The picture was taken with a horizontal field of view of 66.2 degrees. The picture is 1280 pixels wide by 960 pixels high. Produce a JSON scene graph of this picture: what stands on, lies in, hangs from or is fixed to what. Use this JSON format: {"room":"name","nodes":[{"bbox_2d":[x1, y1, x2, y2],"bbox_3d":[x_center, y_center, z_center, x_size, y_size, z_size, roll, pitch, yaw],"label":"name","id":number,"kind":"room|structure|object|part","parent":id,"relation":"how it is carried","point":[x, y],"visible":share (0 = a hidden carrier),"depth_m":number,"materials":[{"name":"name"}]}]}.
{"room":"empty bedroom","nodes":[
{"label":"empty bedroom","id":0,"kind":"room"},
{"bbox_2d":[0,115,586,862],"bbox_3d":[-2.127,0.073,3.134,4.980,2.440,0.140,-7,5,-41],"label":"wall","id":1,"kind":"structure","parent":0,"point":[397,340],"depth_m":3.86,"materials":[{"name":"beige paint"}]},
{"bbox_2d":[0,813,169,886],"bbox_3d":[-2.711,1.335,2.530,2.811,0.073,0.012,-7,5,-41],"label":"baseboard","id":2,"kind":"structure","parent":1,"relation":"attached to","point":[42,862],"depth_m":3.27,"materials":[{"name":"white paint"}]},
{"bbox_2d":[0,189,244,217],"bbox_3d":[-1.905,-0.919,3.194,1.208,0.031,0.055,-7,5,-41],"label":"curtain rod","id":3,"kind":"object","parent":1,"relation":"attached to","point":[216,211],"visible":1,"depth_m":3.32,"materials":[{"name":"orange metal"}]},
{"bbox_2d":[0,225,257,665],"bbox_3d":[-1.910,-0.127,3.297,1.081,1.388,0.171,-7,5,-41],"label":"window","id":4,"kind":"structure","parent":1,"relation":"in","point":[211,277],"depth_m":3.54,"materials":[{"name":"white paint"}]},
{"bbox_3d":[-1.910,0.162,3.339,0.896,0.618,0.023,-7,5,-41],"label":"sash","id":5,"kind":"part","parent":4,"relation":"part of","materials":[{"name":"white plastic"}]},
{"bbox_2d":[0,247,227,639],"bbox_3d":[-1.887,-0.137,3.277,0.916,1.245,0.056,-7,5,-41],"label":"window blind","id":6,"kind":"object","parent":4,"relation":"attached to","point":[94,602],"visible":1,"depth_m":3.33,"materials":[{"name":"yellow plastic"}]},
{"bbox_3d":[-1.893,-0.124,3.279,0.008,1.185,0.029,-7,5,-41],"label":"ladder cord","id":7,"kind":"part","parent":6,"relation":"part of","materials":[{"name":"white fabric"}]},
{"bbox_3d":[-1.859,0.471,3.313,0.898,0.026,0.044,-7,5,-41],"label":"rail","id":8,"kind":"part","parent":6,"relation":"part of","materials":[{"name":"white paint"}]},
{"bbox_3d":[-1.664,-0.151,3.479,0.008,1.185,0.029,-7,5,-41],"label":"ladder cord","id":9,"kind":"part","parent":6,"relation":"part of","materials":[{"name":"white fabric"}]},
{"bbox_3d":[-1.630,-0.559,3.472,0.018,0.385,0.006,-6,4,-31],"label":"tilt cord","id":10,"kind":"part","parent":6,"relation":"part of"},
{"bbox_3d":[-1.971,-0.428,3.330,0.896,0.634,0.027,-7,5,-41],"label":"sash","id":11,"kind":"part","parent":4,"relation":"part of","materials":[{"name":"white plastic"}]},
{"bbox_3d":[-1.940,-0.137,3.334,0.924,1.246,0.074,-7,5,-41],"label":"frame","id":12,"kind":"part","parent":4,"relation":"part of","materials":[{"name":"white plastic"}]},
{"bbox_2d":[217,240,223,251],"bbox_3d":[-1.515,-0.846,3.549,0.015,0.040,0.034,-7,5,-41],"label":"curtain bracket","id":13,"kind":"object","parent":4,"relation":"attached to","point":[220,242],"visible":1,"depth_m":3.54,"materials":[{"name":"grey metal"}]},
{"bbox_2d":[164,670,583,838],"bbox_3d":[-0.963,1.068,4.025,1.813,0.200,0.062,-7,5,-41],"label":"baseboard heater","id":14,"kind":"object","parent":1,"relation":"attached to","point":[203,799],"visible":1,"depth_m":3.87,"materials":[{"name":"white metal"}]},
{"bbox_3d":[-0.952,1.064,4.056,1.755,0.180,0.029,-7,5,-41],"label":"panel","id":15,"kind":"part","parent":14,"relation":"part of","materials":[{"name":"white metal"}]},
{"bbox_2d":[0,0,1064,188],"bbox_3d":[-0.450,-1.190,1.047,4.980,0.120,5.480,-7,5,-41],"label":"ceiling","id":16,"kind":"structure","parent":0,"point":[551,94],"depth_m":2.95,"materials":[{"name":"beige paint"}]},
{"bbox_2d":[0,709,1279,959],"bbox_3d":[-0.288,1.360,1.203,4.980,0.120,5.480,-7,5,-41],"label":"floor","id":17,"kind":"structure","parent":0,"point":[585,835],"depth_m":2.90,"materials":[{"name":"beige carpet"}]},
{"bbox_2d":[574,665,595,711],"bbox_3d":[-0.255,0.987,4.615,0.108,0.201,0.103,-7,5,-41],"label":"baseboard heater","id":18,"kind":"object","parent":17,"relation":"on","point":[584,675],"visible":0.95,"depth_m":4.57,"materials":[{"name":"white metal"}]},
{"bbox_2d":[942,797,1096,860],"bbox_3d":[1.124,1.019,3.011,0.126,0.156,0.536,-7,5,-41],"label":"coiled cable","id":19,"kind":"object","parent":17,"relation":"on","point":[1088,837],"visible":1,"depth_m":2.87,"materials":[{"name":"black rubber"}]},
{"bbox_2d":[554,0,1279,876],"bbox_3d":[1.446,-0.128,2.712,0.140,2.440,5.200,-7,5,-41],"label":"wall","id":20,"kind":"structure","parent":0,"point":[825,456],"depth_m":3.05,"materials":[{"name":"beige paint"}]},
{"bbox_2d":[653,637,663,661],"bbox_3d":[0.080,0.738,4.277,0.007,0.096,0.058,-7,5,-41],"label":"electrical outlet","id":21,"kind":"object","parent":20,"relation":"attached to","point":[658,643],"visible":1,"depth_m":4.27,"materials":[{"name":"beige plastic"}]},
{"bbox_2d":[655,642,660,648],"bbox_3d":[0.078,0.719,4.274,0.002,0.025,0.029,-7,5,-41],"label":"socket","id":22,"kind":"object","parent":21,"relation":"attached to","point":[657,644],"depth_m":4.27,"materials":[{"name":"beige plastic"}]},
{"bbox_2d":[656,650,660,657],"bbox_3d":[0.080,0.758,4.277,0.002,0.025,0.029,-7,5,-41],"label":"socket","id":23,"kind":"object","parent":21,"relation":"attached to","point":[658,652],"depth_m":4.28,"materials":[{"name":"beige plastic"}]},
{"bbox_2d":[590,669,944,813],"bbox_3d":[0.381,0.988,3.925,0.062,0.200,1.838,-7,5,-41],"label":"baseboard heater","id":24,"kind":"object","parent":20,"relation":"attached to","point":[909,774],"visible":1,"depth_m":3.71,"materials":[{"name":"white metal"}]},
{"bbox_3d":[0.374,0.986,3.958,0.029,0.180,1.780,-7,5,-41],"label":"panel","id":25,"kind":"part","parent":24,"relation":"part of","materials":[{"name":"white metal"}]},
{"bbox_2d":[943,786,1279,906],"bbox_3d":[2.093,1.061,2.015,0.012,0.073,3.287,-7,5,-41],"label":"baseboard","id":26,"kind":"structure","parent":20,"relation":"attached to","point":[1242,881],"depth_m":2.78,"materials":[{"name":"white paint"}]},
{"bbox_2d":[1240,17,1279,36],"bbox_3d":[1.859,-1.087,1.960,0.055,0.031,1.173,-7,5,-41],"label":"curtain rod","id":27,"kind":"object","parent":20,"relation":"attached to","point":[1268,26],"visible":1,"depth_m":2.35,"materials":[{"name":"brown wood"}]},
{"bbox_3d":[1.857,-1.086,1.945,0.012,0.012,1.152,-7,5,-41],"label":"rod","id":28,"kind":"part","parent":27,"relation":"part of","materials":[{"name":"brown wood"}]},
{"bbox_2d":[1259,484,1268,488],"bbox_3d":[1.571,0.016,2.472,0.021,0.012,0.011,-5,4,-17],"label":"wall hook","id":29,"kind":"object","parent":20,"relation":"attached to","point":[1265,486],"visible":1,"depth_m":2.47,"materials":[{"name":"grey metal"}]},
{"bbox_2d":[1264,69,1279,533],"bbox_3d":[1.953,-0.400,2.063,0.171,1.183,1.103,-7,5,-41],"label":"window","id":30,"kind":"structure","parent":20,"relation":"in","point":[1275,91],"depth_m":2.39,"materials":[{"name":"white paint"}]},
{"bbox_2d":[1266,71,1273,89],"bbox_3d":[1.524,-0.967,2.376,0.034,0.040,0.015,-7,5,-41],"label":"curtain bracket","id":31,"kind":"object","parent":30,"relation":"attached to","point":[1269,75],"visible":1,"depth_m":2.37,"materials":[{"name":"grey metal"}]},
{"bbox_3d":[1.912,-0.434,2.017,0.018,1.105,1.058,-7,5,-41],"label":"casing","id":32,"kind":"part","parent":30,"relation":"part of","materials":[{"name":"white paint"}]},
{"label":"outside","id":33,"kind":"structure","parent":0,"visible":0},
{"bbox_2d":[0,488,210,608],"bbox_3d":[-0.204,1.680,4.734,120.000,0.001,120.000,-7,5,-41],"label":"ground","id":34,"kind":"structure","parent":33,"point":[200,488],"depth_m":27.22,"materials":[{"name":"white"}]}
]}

++++++++++++++++++++

• [PROBLEM DESCRIPTION]: Every line in the data above that includes the word "empty" should be copied.

• [ANSWER TO THE PROBLEM]:
{"room":"empty bedroom","nodes":[
{"label":"empty bedroom","id":0,"kind":"room"},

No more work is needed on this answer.